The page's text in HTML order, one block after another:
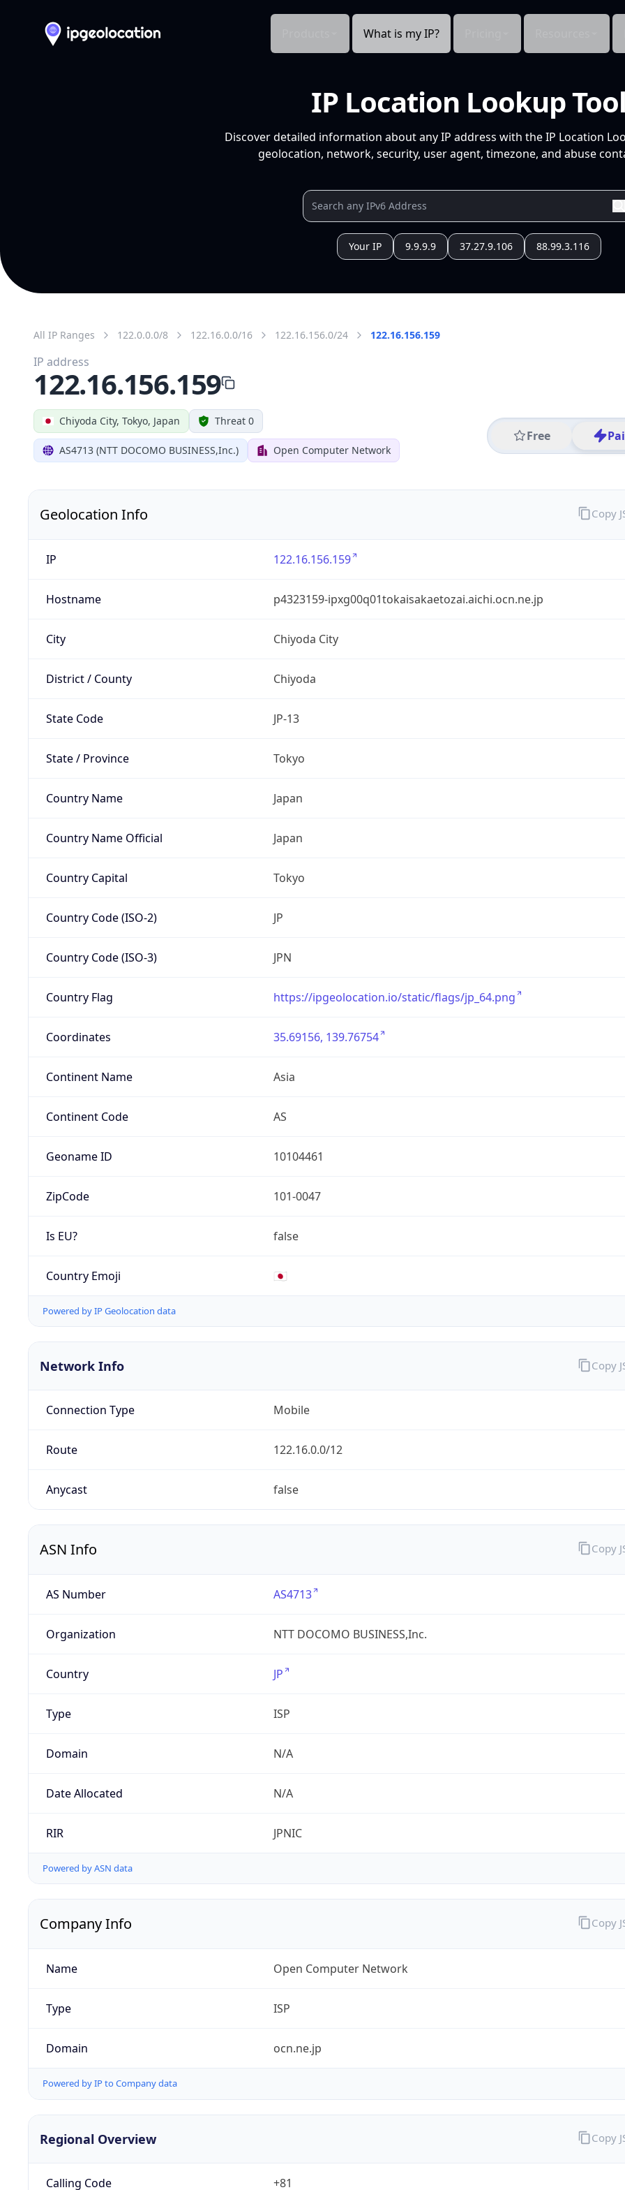
What is my IP?
IP Location Lookup Tool
Discover detailed information about any IP address with the IP Location
geolocation, network, security, user agent, timezone, and abuse
Your IP 9.9.9.9 37.27.9.106 88.99.3.116
All IP Ranges 122.0.0.0/8 122.16.0.0/16 122.16.156.0/24 122.16.156.159
Chiyoda City, Tokyo, Japan Threat 0
AS4713 (NTT DOCOMO BUSINESS,Inc.) Open Computer Network
Free
IP address
122.16.156.159
Geolocation Info
IP 122.16.156.159
Hostname p4323159-ipxg00q01tokaisakaetozai.aichi.ocn.ne.jp
City Chiyoda City
District / County Chiyoda
State Code JP-13
State / Province Tokyo
Country Name Japan
Country Name Official Japan
Country Capital Tokyo
Country Code (ISO-2) JP
Country Code (ISO-3) JPN
Country Flag https://ipgeolocation.io/static/flags/jp_64.png
Coordinates 35.69156, 139.76754
Continent Name Asia
Continent Code AS
Geoname ID 10104461
ZipCode 101-0047
Is EU? false
Country Emoji 🇯🇵
Powered by IP Geolocation data
Copy
Network Info
Connection Type Mobile
Route 122.16.0.0/12
Anycast false
Copy
ASN Info
AS Number AS4713
Organization NTT DOCOMO BUSINESS,Inc.
Country JP
Type ISP
Domain N/A
Date Allocated N/A
RIR JPNIC
Powered by ASN data
Copy
Company Info
Name Open Computer Network
Type ISP
Domain ocn.ne.jp
Powered by IP to Company data
Copy
Regional Overview
Calling Code +81
Copy
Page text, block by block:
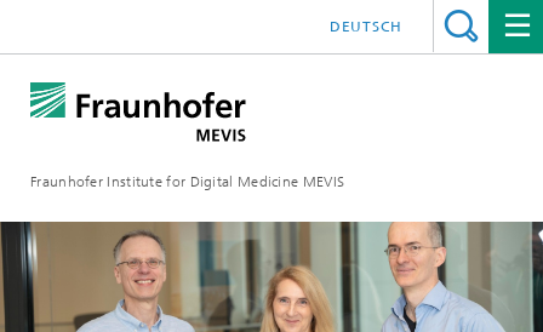
Fraunhofer Institute for Digital Medicine MEVIS
DEUTSCH
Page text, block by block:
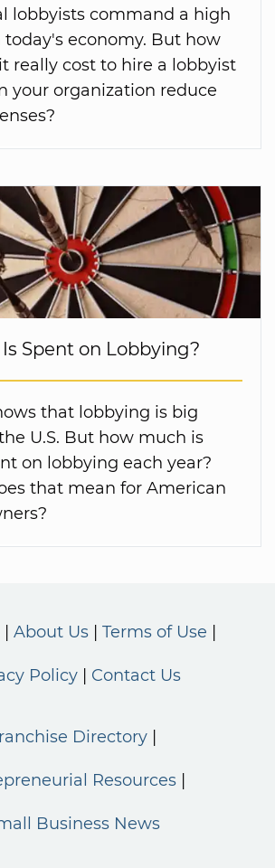
lobbyists command a high
today's economy. But how
really cost to hire a lobbyist
your organization reduce
Spent on Lobbying?
that lobbying is big
U.S. But how much is
on lobbying each year?
that mean for American
About Us Terms of Use
Policy Contact Us
Directory
Resources
Business News
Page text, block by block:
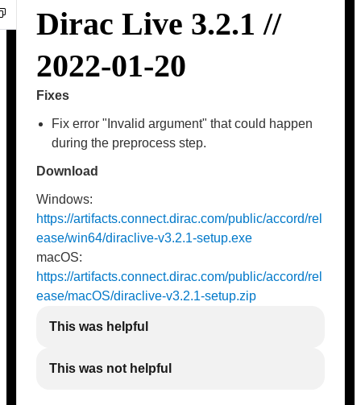
Dirac Live 3.2.1 //
2022-01-20
Fixes
Fix error "Invalid argument" that could happen
during the preprocess step.
Download
Windows:
https://artifacts.connect.dirac.com/public/accord/rel
ease/win64/diraclive-v3.2.1-setup.exe
macOS:
https://artifacts.connect.dirac.com/public/accord/rel
ease/macOS/diraclive-v3.2.1-setup.zip
This was helpful
This was not helpful
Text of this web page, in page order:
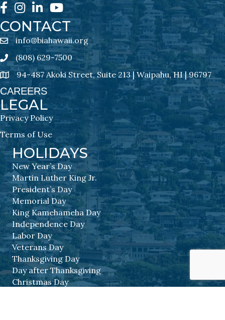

* [PROBLEM STATEMENT]:
From the entries above, return exactly the line containing "Coordinates 35.69156, 139.76754", the line containing "AS Number AS4713", and all lines between, and nothing else.

* [THE ANSWER]:
Coordinates 35.69156, 139.76754
Continent Name Asia
Continent Code AS
Geoname ID 10104461
ZipCode 101-0047
Is EU? false
Country Emoji 🇯🇵
Powered by IP Geolocation data
Copy
Network Info
Connection Type Mobile
Route 122.16.0.0/12
Anycast false
Copy
ASN Info
AS Number AS4713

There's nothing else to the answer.